BEGIN SUPPLIED DATA

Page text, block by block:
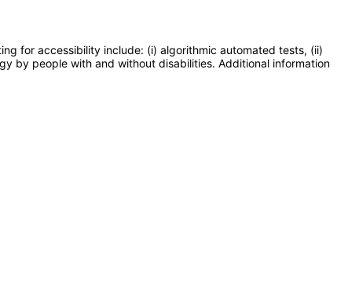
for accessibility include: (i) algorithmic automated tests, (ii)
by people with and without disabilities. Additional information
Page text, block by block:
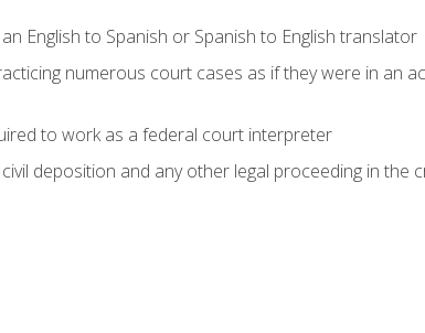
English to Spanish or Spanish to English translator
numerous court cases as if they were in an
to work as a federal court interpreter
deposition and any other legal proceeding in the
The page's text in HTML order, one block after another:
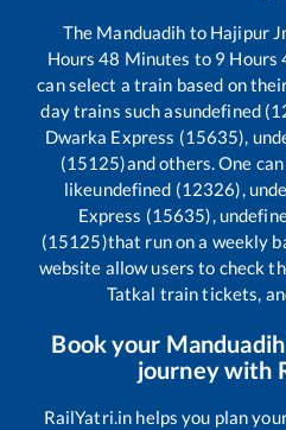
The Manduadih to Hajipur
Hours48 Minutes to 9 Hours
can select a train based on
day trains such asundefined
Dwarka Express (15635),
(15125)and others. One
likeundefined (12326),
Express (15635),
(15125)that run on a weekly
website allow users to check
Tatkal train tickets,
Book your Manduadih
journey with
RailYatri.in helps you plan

END SUPPLIED DATA

- TASK REQUIREMENTS -
Reproduce the data word for word without its images.

- SOLUTION FOR THIS TASK -
Page text, block by block:
for accessibility include: (i) algorithmic automated tests, (ii)
by people with and without disabilities. Additional information
Page text, block by block:
English to Spanish or Spanish to English translator
numerous court cases as if they were in an
to work as a federal court interpreter
deposition and any other legal proceeding in the
The page's text in HTML order, one block after another:
The Manduadih to Hajipur
Hours48 Minutes to 9 Hours
can select a train based on
day trains such asundefined
Dwarka Express (15635),
(15125)and others. One
likeundefined (12326),
Express (15635),
(15125)that run on a weekly
website allow users to check
Tatkal train tickets,
Book your Manduadih
journey with
RailYatri.in helps you plan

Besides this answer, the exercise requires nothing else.